I also shoot in my basement. Usually about a dozen arrows 3 or 4 times a week.


----------



## JoeBear1958 (Feb 21, 2018)

Two times a week. More when weather and chores allow the time. Seems like I’ve read it’s like seven days before you actually lose muscle.


----------



## huteson2us2 (Jun 22, 2005)

Stroke 18 months ago so 3-4 time a week and shoot until arms can no longer shoot. I don't worry about only making good shots. I am worried about finishing a round. 10 to 15 good shots will not win a tournament. But is good for hunting where one good shot is all you need to get your animal. Went to Vegas again this year. 1st day, my left arm tired out after 4 ends That is 6 ends with practice ends. 2nd day the arm gave out after 6 scoring ends and the 3rd day it lasted until scoring end #8. 

There is hope. I won the Senior Olympics for my age group this year in Tucson, but my arm was starting to give out at 50 yards. Every shot after that was a struggle. I will attend the NFAA Nationals in Darrington this year and that will be the ultimate test due to it's steep hill courses and the number of arrows shot. Right now, I shoot 2 arrows per target on our Field range. By July, I will have to have it up to 4 arrows per target.


----------



## V-STROM 650 (Feb 23, 2010)

huteson2us2 said:


> Stroke 18 months ago so 3-4 time a week and shoot until arms can no longer shoot. I don't worry about only making good shots. I am worried about finishing a round. 10 to 15 good shots will not win a tournament. But is good for hunting where one good shot is all you need to get your animal. Went to Vegas again this year. 1st day, my left arm tired out after 4 ends That is 6 ends with practice ends. 2nd day the arm gave out after 6 scoring ends and the 3rd day it lasted until scoring end #8.
> 
> There is hope. I won the Senior Olympics for my age group this year in Tucson, but my arm was starting to give out at 50 yards. Every shot after that was a struggle. I will attend the NFAA Nationals in Darrington this year and that will be the ultimate test due to it's steep hill courses and the number of arrows shot. Right now, I shoot 2 arrows per target on our Field range. By July, I will have to have it up to 4 arrows per target.

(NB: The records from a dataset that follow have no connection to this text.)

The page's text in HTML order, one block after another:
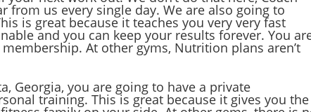
from us every single day. We are also going to
is great because it teaches you very very fast
and you can keep your results forever. You
At other gyms, Nutrition plans aren’t
Georgia, you are going to have a private
training. This is great because it gives you the
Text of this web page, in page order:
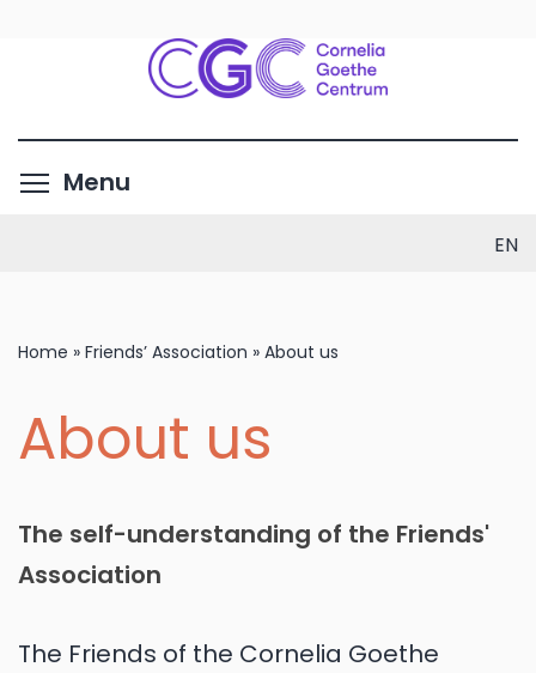
main
contentMenu
EN
Home » Friends’ Association » About us
About us
The self-understanding of the Friends'
Association
The Friends of the Cornelia Goethe
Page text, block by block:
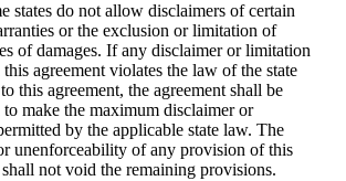
states do not allow disclaimers of certain
or the exclusion or limitation of
of damages. If any disclaimer or limitation
agreement violates the law of the state
this agreement, the agreement shall be
to make the maximum disclaimer or
by the applicable state law. The
unenforceability of any provision of this
shall not void the remaining provisions.
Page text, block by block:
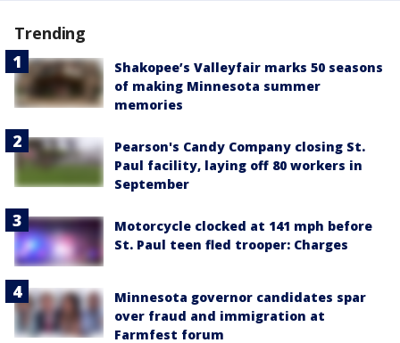
Trending
Shakopee’s Valleyfair marks 50 seasons
of making Minnesota summer
memories
Pearson's Candy Company closing St.
Paul facility, laying off 80 workers in
September
Motorcycle clocked at 141 mph before
St. Paul teen fled trooper: Charges
Minnesota governor candidates spar
over fraud and immigration at
Farmfest forum

Man keep pushing along, you are doing great! Myself I find I shoot much more consistently If I shoot twice a week. 65-70 arrows on league night and at least 40 on the weekend. I shoot every day in the morning during the hunting season, just a couple of arrows to start the day!


----------



## ruffjason (May 20, 2018)

I try to shoot a few arrows in my back yard every day.

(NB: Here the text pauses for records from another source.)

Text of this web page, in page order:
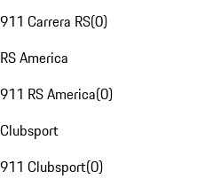
911 Carrera RS(0)
RS America
911 RS America(0)
Clubsport
911 Clubsport(0)
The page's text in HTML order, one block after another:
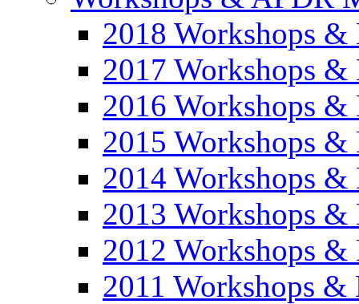
2018 Workshops &
2017 Workshops &
2016 Workshops &
2015 Workshops &
2014 Workshops &
2013 Workshops &
2012 Workshops &
2011 Workshops &
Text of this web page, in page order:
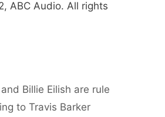
ABC Audio. All rights
Billie Eilish are rule
to Travis Barker
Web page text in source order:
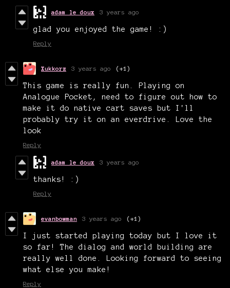
adam le doux 3 years ago
glad you enjoyed the game! :)
Reply
Xukkorz 3 years ago (+1)
This game is really fun. Playing on
Analogue Pocket, need to figure out how to
make it do native cart saves but I'll
probably try it on an everdrive. Love the
look
Reply
adam le doux 3 years ago
thanks! :)
Reply
evanbowman 3 years ago (+1)
I just started playing today but I love it
so far! The dialog and world building are
really well done. Looking forward to seeing
what else you make!
Reply
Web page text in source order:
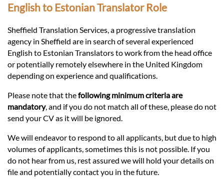
Services
Contact
English to Estonian Translator Role
Sheffield Translation Services, a progressive translation
agency in Sheffield are in search of several experienced
English to Estonian Translators to work from the head office
or potentially remotely elsewhere in the United Kingdom
depending on experience and qualifications.
Please note that thefollowing minimum criteria are
mandatory, and if you do not match all of these, please do not
send your CV as it will be ignored.
We will endeavor to respond to all applicants, but due to high
volumes of applicants, sometimes this is not possible. If you
do not hear from us, rest assured we will hold your details on
file and potentially contact you in the future.
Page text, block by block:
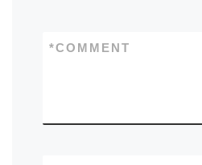
COMMENT
*
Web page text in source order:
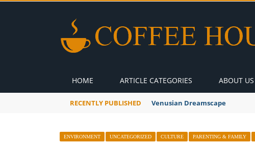
HOME ARTICLE CATEGORIES ABOUT US
RECENTLY PUBLISHED A Global Suntan
ENVIRONMENT UNCATEGORIZED CULTURE PARENTING & FAMILY
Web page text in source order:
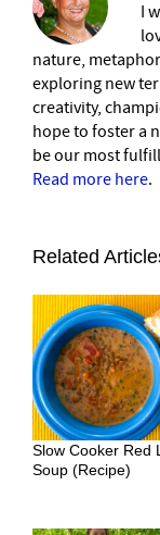
I
nature,
exploring new
creativity,
hope to foster a
be our most
Read more here.
Related
Slow Cooker Red
Soup (Recipe)

Sent from my SM-G973U using http://bit.ly/Archery_Talk_app


----------



## Rickdawg (Feb 18, 2020)

I never shoot more than 2 dozen in my practice sessions outside in the summer, because that is when I notice myself getting tired and sloppy. In the off season, 6 arrows 2-3x a week in my 10 yard basement range. But I also regularly lift weights. I think exercises like bent over dumbbell rows and any motion on a lat pull down machine will help my muscles stay fit better than shooting the bow itself.


----------



## firewoodwolf (Jan 25, 2015)

Trying to shoot 3 sets of 3 there times per week. Keeps everything tuned up.


----------



## therealmccoy (Jul 30, 2010)

Not as much as I should this time of year.


----------



## I'M DK (Jul 4, 2012)

30 minutes a day in the backyard.
More if I get to the range or am at an archery event.
Unless work or weather interfere.

DK


----------



## Shabang (Feb 22, 2020)

At least twice a week. I try to get in 100 arrows at least


----------



## pottergreg (Mar 20, 2015)

Daily, in the garage if the weather is bad, outside to 35 yards when the weather is good.


----------



## Buckaroo2 (May 24, 2011)

During the winter, I shoot in 2-3 target leagues/week and practice 1-2 times each week. Physically, I have no problem handling the routine but I struggle to maintain focus as the 10-12 week leagues start to wrap-up...I enjoy shooting immensely but when the focus goes, it is not fun limping to the finish line! During the remainder of the year, I shoot 1-3 times/week with my hunting set-up flinging 35-50 arrows downrange. Shooting is almost therapeutic for me but when focus is lost, it becomes very difficult.


----------



## Moxieman (Feb 19, 2020)

Try to shoot everyday if weather permits at least once a day


----------



## Mike2712 (Sep 28, 2019)

I shoot once or twice a week if I can. I've found that once a week won't maintain my proficiency but twice a week will.


----------



## kballer1 (Aug 31, 2010)

Winter almost every day about 80/100 arrows & summer 4 to 5 times week & about 3+ hours per session. Have been very lucky as 75 & shoot 58# out door & 53# indoors.
huteson2us2 you have come a long way, keep up the good work as it seems like you are gaining more strength. Good Luck.


----------



## Ramrod (Jun 19, 2003)

I shoot a dozen arrows as often as I can. It’s staying light longer now. I’ll shoot daily if I’m goofing around outside


----------



## Bbike (May 24, 2016)

I shoot my compound bows everyday 30-60 shots , in my basement , local indoor range or outside depending on the weather. I will be 70 next month and I just enjoy the mind and body benefits of shooting a bow. Just last month I decided to learn to shoot a recurve. I bought a 35 lbs bow to start and I am shooting regularly to work on proper form as learning to shoot traditional is a different ball game compared to compound.


----------



## Alaska at heart (Aug 25, 2009)

EOD....every other day.


----------



## arraamis (Feb 20, 2020)

12 - 24 shots per day (in-house), preceded by stance and draw exercises. Whole routine lasts about an hour.


----------



## Alanlib (Sep 1, 2011)

2x a week


----------



## woof156 (Apr 3, 2018)

everything is personal for your situation but certainly 30 arrows X 3 times a week would be good. I also recommend blank Baleing a dozen or so arrows a 3X a week where it is all about form and not so much aiming etc. Just getting the shot cycle into muscle memory so you don't have to think of it while shooting. It takes time and refreshing for me at least on a regular basis.


----------



## luckyhook (Feb 7, 2020)

I usually dont shoot until around July , then I shoot 12 to 15 daily til season begins.


----------



## Normash Shwacks (Jun 2, 2018)

Every day in the storage trailer at work.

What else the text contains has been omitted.